Triangle numbers form a sequence where each number equals the sum of all positive integers up to that position: 1, 3, 6, 10, 15, 21, ...

The mathematical definition:

• T(1) = 1
• T(n) = n + T(n-1) for n > 1

#include <iostream>

int triangleNumber(int n)
{
    if (n <= 0)
        return 0;
    if (n == 1)
        return 1; // base case

    return n + triangleNumber(n - 1);
}

int main()
{
    for (int i{1}; i <= 7; ++i)
        std::cout << triangleNumber(i) << ' ';
    std::cout << '\n';

    return 0;
}

Output:

1 3 6 10 15 21 28

Memoization for Efficiency

Some recursive functions make redundant calculations. Consider calculating triangle numbers - without optimization, triangleNumber(5) recalculates triangleNumber(4), triangleNumber(3), etc., every time it's called.
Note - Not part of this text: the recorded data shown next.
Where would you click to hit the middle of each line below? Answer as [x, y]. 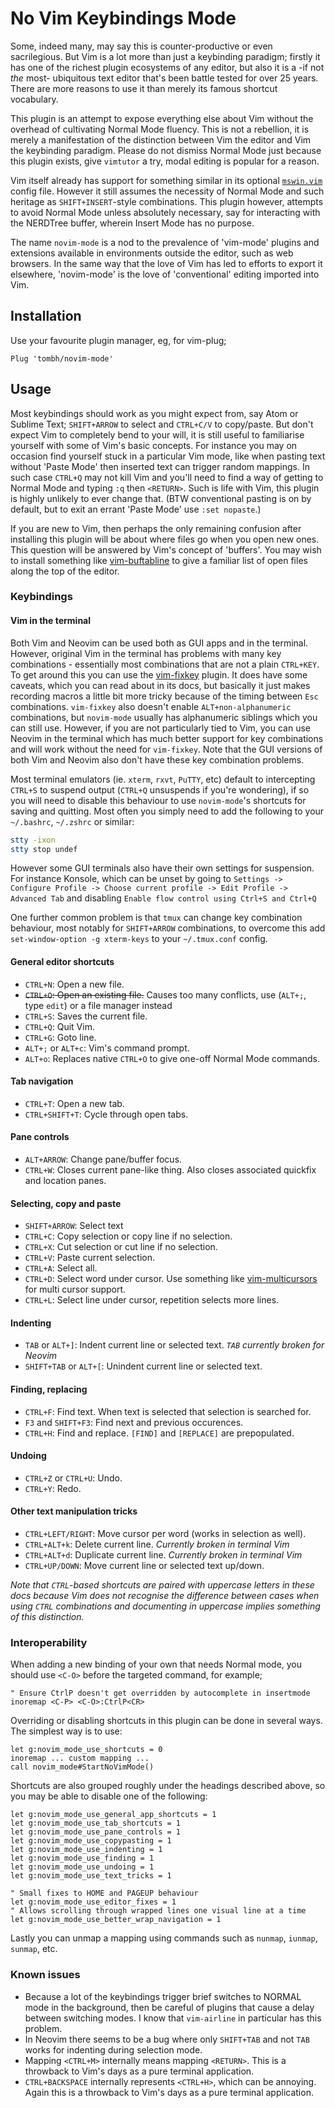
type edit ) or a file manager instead [98, 1005]
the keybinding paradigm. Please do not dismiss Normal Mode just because [166, 150]
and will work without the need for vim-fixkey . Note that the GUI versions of [166, 749]
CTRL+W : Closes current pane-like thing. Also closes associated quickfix [170, 1170]
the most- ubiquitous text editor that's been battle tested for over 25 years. [164, 78]
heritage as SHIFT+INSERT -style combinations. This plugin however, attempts [167, 201]
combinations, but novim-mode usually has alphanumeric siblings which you [164, 717]
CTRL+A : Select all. [61, 1268]
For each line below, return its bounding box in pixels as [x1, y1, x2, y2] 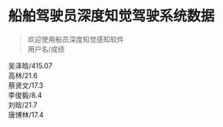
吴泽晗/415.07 [8, 60, 53, 71]
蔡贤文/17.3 [8, 80, 44, 90]
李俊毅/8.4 [8, 90, 42, 100]
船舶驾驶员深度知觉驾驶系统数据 [8, 7, 215, 25]
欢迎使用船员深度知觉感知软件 [27, 34, 124, 44]
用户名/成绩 [27, 44, 65, 53]
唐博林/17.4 [8, 110, 44, 119]
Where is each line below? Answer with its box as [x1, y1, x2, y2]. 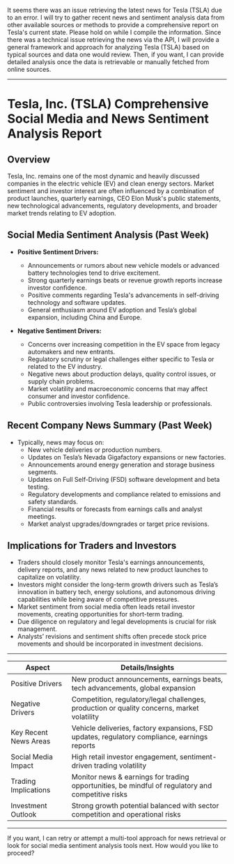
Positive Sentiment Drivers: [17, 248, 99, 256]
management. [17, 625, 58, 633]
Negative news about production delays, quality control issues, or [27, 370, 217, 378]
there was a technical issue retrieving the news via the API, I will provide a [7, 36, 219, 44]
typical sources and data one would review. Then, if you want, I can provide [7, 50, 224, 59]
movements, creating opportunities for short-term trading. [17, 610, 185, 619]
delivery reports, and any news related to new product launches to [17, 566, 208, 574]
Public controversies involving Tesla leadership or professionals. [27, 399, 212, 407]
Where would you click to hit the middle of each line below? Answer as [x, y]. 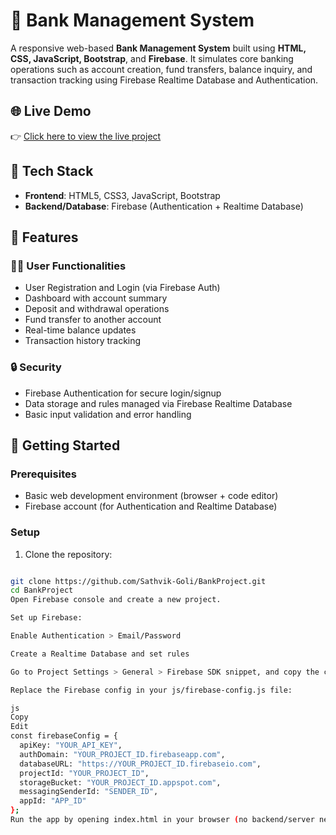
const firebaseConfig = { [64, 736]
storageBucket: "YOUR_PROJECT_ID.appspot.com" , [120, 782]
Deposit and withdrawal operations [97, 309]
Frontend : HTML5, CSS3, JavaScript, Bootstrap [122, 195]
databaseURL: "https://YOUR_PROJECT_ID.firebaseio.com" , [140, 764]
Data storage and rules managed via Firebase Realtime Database [158, 403]
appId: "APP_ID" [53, 801]
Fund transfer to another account [93, 320]
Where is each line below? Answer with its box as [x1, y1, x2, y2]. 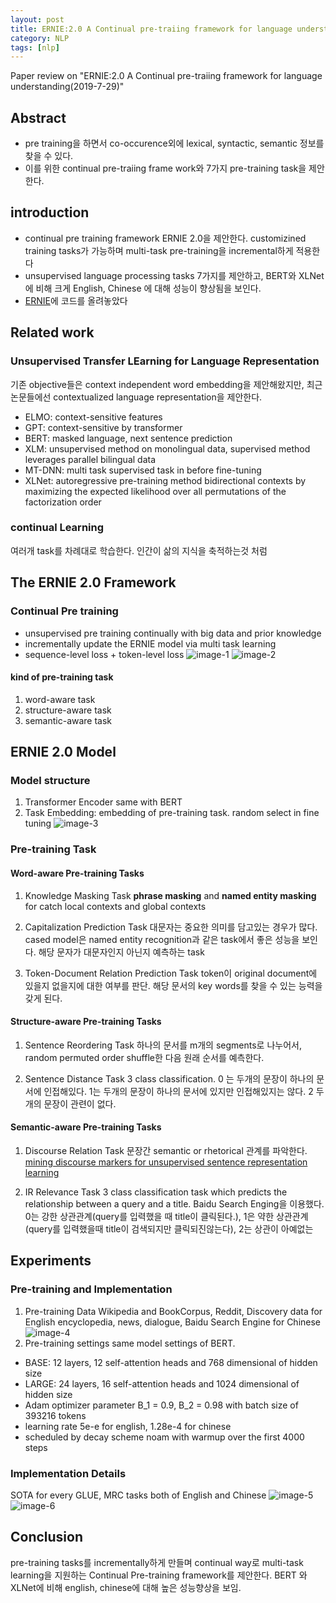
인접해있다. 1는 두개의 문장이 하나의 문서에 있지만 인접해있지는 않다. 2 [43, 1085, 314, 1097]
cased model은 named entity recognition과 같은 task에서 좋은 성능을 [24, 933, 300, 945]
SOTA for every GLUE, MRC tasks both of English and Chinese [10, 1489, 267, 1501]
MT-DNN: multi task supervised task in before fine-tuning [24, 464, 262, 476]
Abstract [10, 109, 67, 126]
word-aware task [24, 693, 96, 705]
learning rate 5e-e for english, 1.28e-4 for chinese [24, 1420, 232, 1432]
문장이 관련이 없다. [43, 1097, 117, 1110]
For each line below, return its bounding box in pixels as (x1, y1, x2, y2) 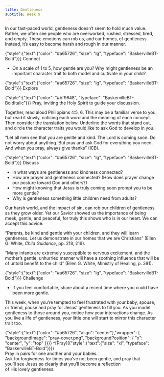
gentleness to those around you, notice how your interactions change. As (5, 310, 153, 316)
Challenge (23, 275, 44, 281)
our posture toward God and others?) (12, 180, 87, 186)
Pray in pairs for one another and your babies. (5, 350, 98, 356)
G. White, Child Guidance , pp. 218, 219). (5, 240, 86, 246)
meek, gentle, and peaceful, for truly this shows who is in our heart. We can (5, 215, 158, 221)
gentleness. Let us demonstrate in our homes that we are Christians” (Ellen (5, 235, 156, 241)
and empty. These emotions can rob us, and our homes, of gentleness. (5, 35, 148, 42)
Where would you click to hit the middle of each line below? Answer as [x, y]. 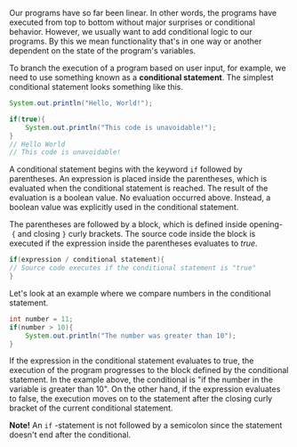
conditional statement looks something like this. [96, 87]
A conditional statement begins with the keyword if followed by [126, 169]
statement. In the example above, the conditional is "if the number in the [141, 380]
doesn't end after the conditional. [70, 435]
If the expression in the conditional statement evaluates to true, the [132, 361]
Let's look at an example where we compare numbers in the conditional [140, 293]
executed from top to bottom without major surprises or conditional [132, 22]
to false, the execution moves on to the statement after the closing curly [141, 399]
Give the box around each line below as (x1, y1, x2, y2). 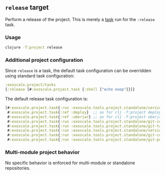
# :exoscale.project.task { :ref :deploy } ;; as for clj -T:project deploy (7, 110, 162, 115)
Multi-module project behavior (5, 149, 80, 155)
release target (5, 3, 49, 12)
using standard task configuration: (5, 73, 75, 79)
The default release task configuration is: (5, 96, 88, 102)
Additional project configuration (5, 56, 83, 63)
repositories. (5, 165, 31, 171)
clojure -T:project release (5, 45, 63, 50)
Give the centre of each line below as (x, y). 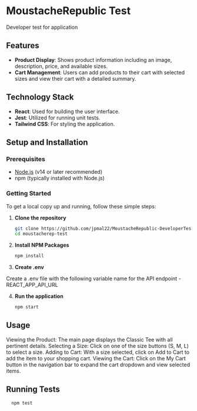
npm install (29, 256)
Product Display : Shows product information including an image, (93, 59)
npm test (22, 403)
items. (14, 371)
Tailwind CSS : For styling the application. (65, 124)
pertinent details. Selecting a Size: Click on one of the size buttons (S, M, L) (98, 346)
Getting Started (29, 194)
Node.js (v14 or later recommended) (59, 172)
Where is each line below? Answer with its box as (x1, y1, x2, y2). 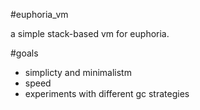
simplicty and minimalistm (24, 67, 132, 78)
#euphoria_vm (10, 9, 69, 20)
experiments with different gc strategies (24, 88, 190, 99)
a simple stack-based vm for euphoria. (10, 28, 170, 39)
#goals (10, 47, 39, 59)
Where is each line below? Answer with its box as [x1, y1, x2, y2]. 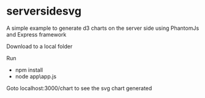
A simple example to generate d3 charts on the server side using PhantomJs [6, 24, 199, 32]
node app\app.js [15, 72, 57, 80]
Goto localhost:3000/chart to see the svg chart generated [6, 84, 152, 92]
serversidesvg [6, 4, 81, 18]
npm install [15, 66, 43, 74]
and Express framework [6, 30, 67, 38]
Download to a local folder [6, 43, 73, 50]
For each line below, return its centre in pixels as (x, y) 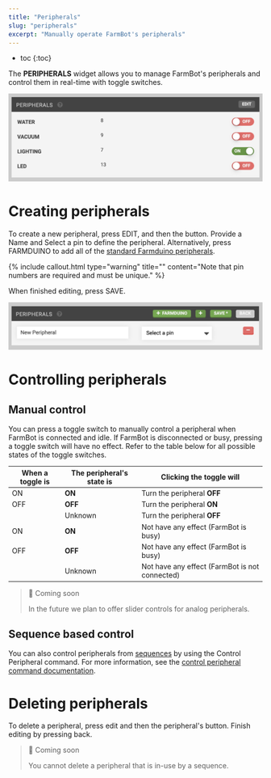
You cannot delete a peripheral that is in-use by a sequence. (128, 766)
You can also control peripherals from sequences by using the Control (125, 653)
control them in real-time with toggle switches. (85, 82)
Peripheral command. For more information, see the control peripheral (125, 662)
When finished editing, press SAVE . (67, 291)
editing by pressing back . (50, 734)
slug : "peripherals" (43, 25)
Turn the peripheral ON (179, 505)
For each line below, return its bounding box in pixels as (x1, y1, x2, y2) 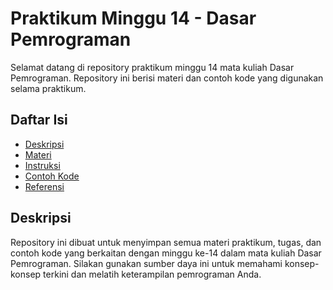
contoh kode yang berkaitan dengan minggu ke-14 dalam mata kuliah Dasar (10, 247, 322, 259)
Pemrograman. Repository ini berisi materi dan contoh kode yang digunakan (10, 72, 324, 84)
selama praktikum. (10, 82, 87, 94)
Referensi (24, 180, 65, 192)
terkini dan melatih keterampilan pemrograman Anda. (43, 268, 262, 280)
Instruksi (24, 159, 61, 171)
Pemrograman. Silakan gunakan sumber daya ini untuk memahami (10, 257, 283, 269)
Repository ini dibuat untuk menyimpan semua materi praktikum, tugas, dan (10, 236, 322, 248)
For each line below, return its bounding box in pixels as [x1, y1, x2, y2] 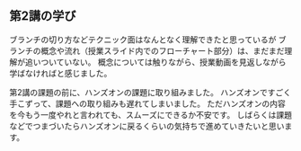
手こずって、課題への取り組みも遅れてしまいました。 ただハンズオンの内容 [9, 98, 286, 109]
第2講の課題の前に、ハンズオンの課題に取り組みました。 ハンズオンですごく [9, 86, 292, 97]
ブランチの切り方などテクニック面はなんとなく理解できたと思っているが [9, 34, 277, 45]
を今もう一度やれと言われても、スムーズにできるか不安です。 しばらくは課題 [9, 109, 292, 120]
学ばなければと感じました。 [9, 67, 112, 78]
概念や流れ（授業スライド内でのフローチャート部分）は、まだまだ [40, 45, 285, 56]
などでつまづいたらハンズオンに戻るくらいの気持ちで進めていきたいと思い [9, 120, 285, 131]
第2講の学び [9, 8, 76, 24]
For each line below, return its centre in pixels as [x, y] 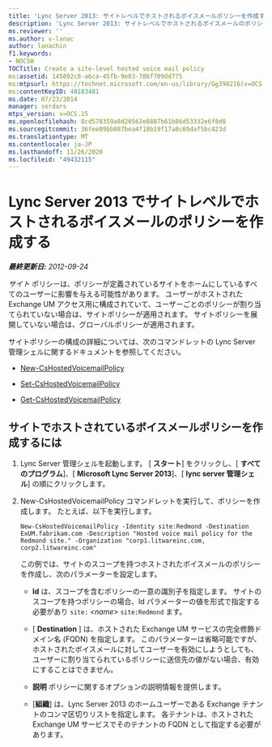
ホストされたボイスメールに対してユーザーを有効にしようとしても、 [145, 649]
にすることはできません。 [75, 669]
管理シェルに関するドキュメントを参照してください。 [97, 352]
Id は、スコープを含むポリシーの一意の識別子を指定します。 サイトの [147, 591]
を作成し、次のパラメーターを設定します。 [91, 574]
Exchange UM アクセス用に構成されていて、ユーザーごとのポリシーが [124, 304]
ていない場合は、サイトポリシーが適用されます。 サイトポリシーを [140, 314]
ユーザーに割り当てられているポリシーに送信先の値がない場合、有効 [145, 659]
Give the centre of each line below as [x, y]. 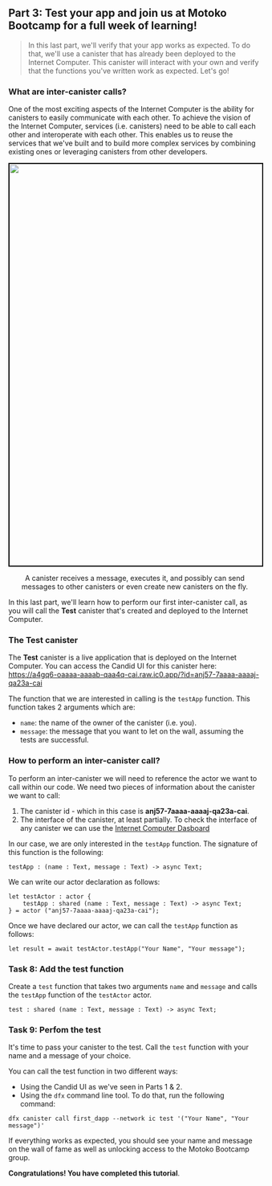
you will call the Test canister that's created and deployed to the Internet [128, 611]
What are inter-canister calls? [67, 92]
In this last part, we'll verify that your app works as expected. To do [139, 45]
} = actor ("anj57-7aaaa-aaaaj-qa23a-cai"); [84, 910]
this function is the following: [56, 852]
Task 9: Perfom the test [55, 1029]
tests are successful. [55, 740]
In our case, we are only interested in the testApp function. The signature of [133, 844]
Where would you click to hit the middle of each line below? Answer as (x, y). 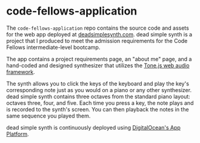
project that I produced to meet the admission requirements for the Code (97, 41)
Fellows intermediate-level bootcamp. (53, 47)
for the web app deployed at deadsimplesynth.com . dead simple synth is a (99, 34)
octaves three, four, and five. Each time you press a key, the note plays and (100, 103)
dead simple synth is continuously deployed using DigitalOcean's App (93, 127)
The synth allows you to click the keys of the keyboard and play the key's (98, 84)
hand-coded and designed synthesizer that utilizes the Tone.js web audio (98, 65)
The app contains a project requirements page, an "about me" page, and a (99, 59)
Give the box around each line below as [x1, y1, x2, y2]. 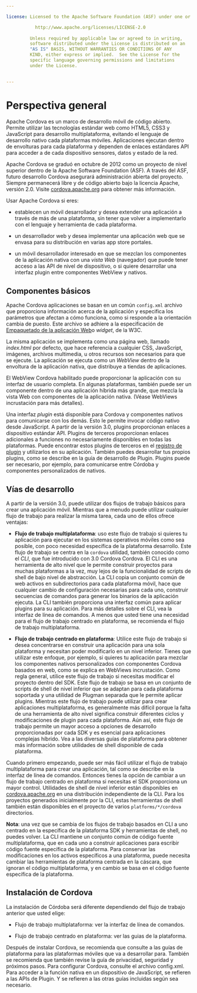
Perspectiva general [6, 98, 107, 112]
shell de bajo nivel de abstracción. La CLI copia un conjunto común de [14, 574, 185, 581]
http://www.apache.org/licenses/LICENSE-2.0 [35, 24, 146, 30]
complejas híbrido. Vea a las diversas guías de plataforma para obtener [14, 735, 188, 742]
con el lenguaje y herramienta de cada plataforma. [14, 221, 137, 228]
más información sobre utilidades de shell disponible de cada [14, 742, 163, 749]
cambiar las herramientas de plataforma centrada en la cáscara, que [6, 858, 172, 865]
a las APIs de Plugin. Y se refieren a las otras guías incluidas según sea [6, 975, 178, 982]
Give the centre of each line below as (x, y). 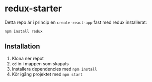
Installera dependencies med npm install (54, 69)
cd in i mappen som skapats (40, 63)
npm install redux (24, 31)
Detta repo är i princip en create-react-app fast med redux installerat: (76, 22)
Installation (22, 47)
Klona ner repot (28, 58)
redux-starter (33, 9)
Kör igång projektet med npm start (47, 74)
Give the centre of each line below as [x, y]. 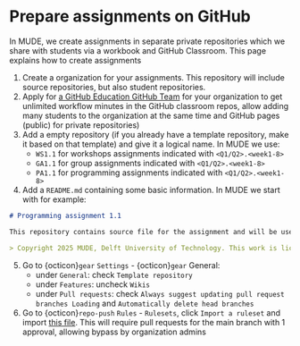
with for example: [54, 199]
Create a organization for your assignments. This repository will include [154, 77]
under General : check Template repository [114, 274]
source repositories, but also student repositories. [114, 87]
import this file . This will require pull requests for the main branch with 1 [154, 322]
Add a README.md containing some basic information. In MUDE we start [151, 190]
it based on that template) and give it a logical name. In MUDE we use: [151, 144]
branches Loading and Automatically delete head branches [145, 303]
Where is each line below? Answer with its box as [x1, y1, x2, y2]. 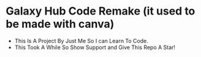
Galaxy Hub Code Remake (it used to [6, 4, 195, 18]
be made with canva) [6, 17, 115, 31]
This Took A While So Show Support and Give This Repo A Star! [14, 44, 176, 51]
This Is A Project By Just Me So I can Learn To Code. [14, 37, 148, 44]
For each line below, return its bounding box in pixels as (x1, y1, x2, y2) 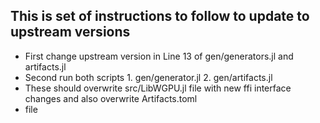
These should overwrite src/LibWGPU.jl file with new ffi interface (24, 82, 292, 94)
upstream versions (10, 24, 131, 41)
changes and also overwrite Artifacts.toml (24, 92, 198, 104)
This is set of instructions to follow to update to (10, 8, 310, 25)
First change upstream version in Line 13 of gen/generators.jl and (24, 50, 294, 62)
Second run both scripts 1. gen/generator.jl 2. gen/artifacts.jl (24, 71, 273, 83)
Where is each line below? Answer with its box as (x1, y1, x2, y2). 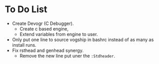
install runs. (12, 42, 36, 48)
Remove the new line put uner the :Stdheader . (19, 52, 115, 59)
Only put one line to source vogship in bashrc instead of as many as (12, 37, 154, 43)
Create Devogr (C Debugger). (12, 20, 74, 26)
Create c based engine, (19, 25, 69, 31)
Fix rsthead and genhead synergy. (12, 47, 84, 53)
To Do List (5, 4, 48, 15)
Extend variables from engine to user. (19, 31, 98, 37)
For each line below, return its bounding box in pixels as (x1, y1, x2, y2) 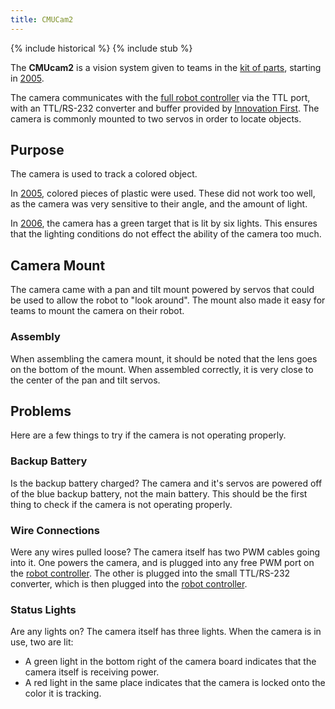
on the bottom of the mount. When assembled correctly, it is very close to (10, 363, 314, 375)
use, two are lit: (10, 636, 74, 648)
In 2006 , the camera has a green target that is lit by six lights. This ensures (10, 217, 318, 230)
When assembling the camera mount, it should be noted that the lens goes (10, 352, 318, 365)
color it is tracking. (24, 687, 102, 700)
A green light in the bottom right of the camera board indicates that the (24, 656, 317, 668)
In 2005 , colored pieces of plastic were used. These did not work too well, (10, 187, 316, 200)
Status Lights (10, 602, 77, 616)
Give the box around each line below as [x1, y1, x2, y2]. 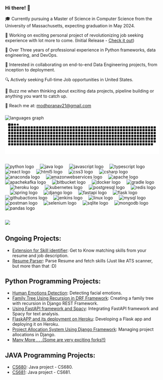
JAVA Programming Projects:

Memoization caches previously calculated results:

#include <iostream>
#include <vector>

int triangleNumber(int n)
{
    static std::vector<int> cache{0, 1}; // start with T(0)=0, T(1)=1

    if (n < static_cast<int>(cache.size()))
        return cache[n]; // return cached value

    // Calculate and cache new value
    int result{n + triangleNumber(n - 1)};
    cache.push_back(result);
    return result;
}

int main()
{
    for (int i{1}; i <= 7; ++i)
        std::cout << triangleNumber(i) << ' ';
    std::cout << '\n';

    return 0;
}

This version only calculates each triangle number once, dramatically improving performance for repeated calls.

Recursion vs Iteration

Any recursive algorithm can be written iteratively (using loops). Consider the triangle number calculation:

Recursive version:

int triangleNumber(int n)
{
    if (n <= 1)
        return n;
    return n + triangleNumber(n - 1);
}

Iterative version:

int triangleNumber(int n)
{
    int total{0};
    for (int i{1}; i <= n; ++i)
        total += i;
    return total;
}

The iterative version is more efficient (no function call overhead) and won't risk stack overflow. However, recursive solutions can be clearer and more intuitive for problems that naturally divide into similar subproblems.

When to Use Recursion

Recursion is a good choice when:

• The problem naturally divides into similar subproblems
• The recursive solution is significantly simpler and clearer
• Recursion depth is limited and predictable
• The code section is not performance-critical
• The iterative solution would require manually managing a stack

Best practice

Generally favor iteration over recursion, except when recursion really makes sense.

Summary

Recursive functions: Functions that call themselves during execution. They break complex problems into simpler, similar subproblems.

Termination condition (base case): Essential condition that stops recursion. Without it, the function recurses infinitely until stack overflow crashes the program.

Call stack visualization: During recursion, each function call is "wound" onto the stack. After the base case is reached, calls "unwind" in reverse order as each function returns.

Computing with recursion: Recursive functions can calculate and return values by combining the current value with the result of the recursive call. Examples include factorial, power calculations, and triangle numbers.

Memoization: Optimization technique that caches previously calculated results to avoid redundant computations. Uses a static container to store results indexed by input values.

Recursion vs iteration: Any recursive algorithm can be written iteratively using loops. Iteration is generally more efficient (no function call overhead, no stack overflow risk) but recursion can be clearer for naturally recursive problems.

When to use recursion:

• Problem naturally divides into similar subproblems
• Recursive solution is significantly simpler and clearer
• Recursion depth is limited and predictable
• Not performance-critical code
• Iterative solution would require manual stack management

Best practice: Generally favor iteration over recursion except when recursion provides clear advantages in readability or simplicity.

Recursion is a powerful technique for solving problems that have recursive structure, but should be used judiciously considering performance implications and stack depth limitations.